2. The method for generating a virtual sample according to claim 1, wherein the acquiring virtual user information includes:

acquiring preset Gaussian noise, and acquiring a plurality of target vectors with preset dimensions from the Gaussian noise;

and inputting the target vector into a user generation model to simulate user information, and acquiring the virtual user information corresponding to the target vector.

3. The method for generating virtual samples according to claim 1 or 2, wherein the inputting the virtual user information into the first machine learning model to obtain the search behavior information of the virtual user comprises:

extracting first characteristic information of the virtual user information through the first machine learning model, and acquiring a corresponding article recommendation list according to the first characteristic information, wherein the article recommendation list comprises article information;

and combining the item information on the item recommendation list with the virtual user information to generate the search behavior information of the virtual user.

4. The method for generating virtual samples according to claim 1 or 2, wherein the inputting the search behavior information into a second machine learning model to obtain the selection behavior information of the virtual user comprises:

extracting second characteristic information of the search behavior information through the second machine learning model, and classifying the second characteristic information through a preset classifier to obtain a probability value of each selection made by the virtual user to an article;

and determining the selection behavior information of the virtual user according to the probability values.

5. A method for generating a virtual interactive environment, wherein the virtual interactive environment comprises a first machine learning model and a second machine learning model, the method comprising:

6. The method for generating a virtual interactive environment according to claim 5, wherein before said obtaining the virtual user information, further comprising:

and generating a user generation model by adopting a countermeasure generation network algorithm, wherein the user generation model is used for generating the virtual user information.
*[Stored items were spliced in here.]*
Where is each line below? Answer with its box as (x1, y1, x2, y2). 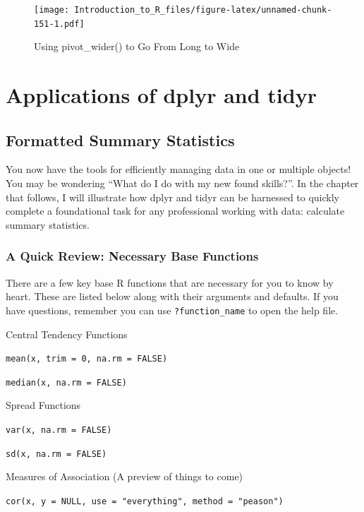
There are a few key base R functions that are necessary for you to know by (6, 275, 334, 290)
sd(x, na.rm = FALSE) (6, 448, 107, 459)
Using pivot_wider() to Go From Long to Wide (34, 39, 240, 54)
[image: (34, 5, 70, 15)
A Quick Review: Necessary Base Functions (6, 247, 259, 265)
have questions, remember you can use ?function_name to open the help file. (6, 302, 339, 317)
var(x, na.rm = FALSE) (6, 425, 112, 436)
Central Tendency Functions (6, 326, 128, 341)
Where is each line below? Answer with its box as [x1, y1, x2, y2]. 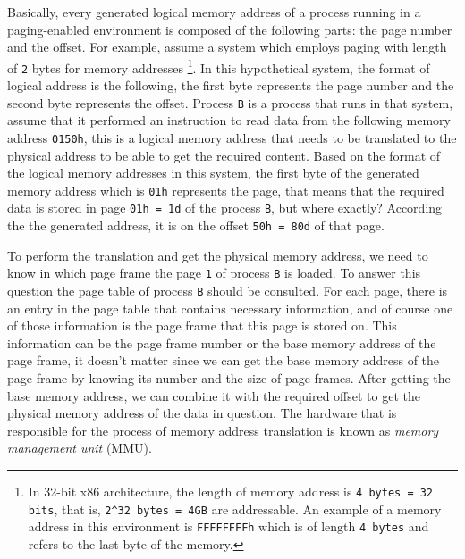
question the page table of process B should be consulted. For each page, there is [7, 281, 448, 299]
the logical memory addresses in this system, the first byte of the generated [7, 163, 419, 182]
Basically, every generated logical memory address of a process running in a [7, 3, 421, 21]
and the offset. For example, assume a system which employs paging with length [7, 38, 447, 56]
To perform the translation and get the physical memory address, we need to [7, 246, 428, 264]
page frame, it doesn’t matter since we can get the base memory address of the [7, 351, 440, 370]
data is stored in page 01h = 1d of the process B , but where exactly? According [7, 198, 443, 217]
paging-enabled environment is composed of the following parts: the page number [7, 20, 452, 38]
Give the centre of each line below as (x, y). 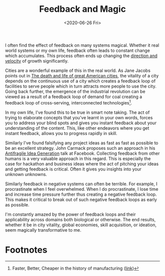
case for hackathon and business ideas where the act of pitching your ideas (82, 164)
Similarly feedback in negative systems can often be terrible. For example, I (81, 184)
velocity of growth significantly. (37, 61)
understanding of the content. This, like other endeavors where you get (77, 128)
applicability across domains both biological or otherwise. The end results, (80, 219)
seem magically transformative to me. (43, 230)
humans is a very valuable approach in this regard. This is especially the (78, 158)
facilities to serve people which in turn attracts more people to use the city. (81, 86)

7. The method for generating a virtual interactive environment according to claim 5, wherein the updating the model parameters respectively corresponding to the first preset model and the second preset model according to the comparison result between the virtual interactive trajectory and the preset real interactive trajectory includes:

identifying a comparison result between the virtual interaction track and the real interaction track through a preset identifier, and taking the comparison result as reward values of the first preset model and the second preset model;

and updating model parameters respectively corresponding to the first preset model and the second preset model according to the searching behavior information, the selecting behavior information and the reward value.

8. A method for generating an item recommendation model based on a virtual interactive environment is characterized by comprising the following steps:

9. A terminal device comprising a memory, a processor and a computer program stored in the memory and executable on the processor, wherein the processor implements the method of any one of claims 1 to 4, or 5 to 7, or 8 when executing the computer program.

10. A computer-readable storage medium, in which a computer program is stored which, when being executed by a processor, carries out the method according to any one of claims 1 to 4, or 5 to 7, or 8.